In the foregoing embodiments, the descriptions of the respective embodiments have respective emphasis, and for parts that are not described in detail in a certain embodiment, reference may be made to related descriptions of other embodiments.
In the embodiments provided in the present application, it should be understood that the disclosed apparatus may be implemented in other manners. For example, the above-described embodiments of the apparatus are merely illustrative, and for example, the division of the units is only one type of division of logical functions, and there may be other divisions when actually implementing, for example, a plurality of units or components may be combined or may be integrated into another system, or some features may be omitted, or not implemented. In addition, the shown or discussed mutual coupling or direct coupling or communication connection may be an indirect coupling or communication connection of some interfaces, devices or units, and may be an electric or other form.

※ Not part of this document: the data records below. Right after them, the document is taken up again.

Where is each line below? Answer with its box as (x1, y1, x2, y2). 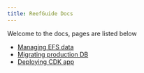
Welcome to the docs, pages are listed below (7, 29, 138, 38)
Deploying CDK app (17, 57, 75, 66)
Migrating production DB (17, 50, 89, 58)
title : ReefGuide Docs (7, 10, 73, 17)
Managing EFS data (17, 42, 74, 51)
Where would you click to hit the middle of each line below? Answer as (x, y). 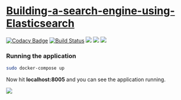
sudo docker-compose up (35, 68)
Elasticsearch (41, 23)
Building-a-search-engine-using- (91, 11)
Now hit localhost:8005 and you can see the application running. (86, 80)
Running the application (41, 56)
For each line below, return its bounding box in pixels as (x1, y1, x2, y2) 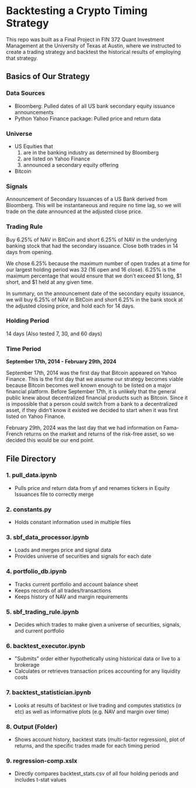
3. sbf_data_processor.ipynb (6, 533, 89, 542)
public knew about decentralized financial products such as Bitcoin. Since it (6, 394, 188, 402)
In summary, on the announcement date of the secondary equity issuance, (6, 290, 185, 297)
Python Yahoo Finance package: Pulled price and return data (14, 115, 162, 122)
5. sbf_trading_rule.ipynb (6, 608, 79, 616)
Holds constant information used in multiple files (14, 519, 131, 526)
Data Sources (6, 89, 45, 97)
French (6, 430, 23, 437)
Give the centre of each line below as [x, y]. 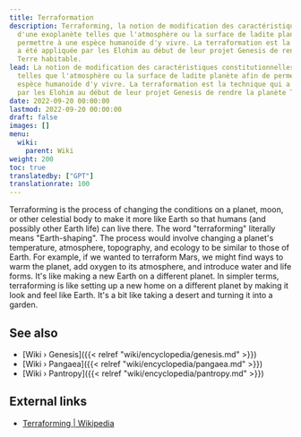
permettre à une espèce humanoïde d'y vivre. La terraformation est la [154, 43]
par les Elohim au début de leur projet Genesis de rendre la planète [152, 92]
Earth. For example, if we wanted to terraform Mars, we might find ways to [146, 257]
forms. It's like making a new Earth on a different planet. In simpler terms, [144, 276]
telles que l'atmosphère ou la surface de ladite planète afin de [144, 76]
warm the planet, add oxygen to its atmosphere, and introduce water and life [150, 267]
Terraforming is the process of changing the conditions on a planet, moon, [146, 210]
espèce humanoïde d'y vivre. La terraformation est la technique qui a [154, 84]

The units described as separate parts may or may not be physically separate, and parts displayed as units may or may not be physical units, may be located in one place, or may be distributed on a plurality of network units. Some or all of the units can be selected according to actual needs to achieve the purpose of the solution of the embodiment.
In addition, functional units in the embodiments of the present invention may be integrated into one processing unit, or each unit may exist alone physically, or two or more units are integrated into one unit. The integrated unit can be realized in a form of hardware, and can also be realized in a form of a software functional unit.
The integrated unit, if implemented in the form of a software functional unit and sold or used as a stand-alone product, may be stored in a computer readable storage medium. Based on such understanding, the technical solution of the present invention may be embodied in the form of a software product, which is stored in a storage medium and includes several instructions for causing a computer device (which may be a personal computer, a mobile terminal, a server, or a network device) to execute all or part of the steps of the method according to the embodiments of the present invention. And the aforementioned storage medium includes: a U-disk, a Read-Only Memory (ROM), a Random Access Memory (RAM), a removable hard disk, a magnetic or optical disk, and other various media capable of storing program codes.
The above description is only a preferred embodiment of the present invention and is not intended to limit the present invention, and various modifications and changes may be made by those skilled in the art. Any modification, equivalent replacement, or improvement made within the spirit and principle of the present invention should be included in the protection scope of the present invention.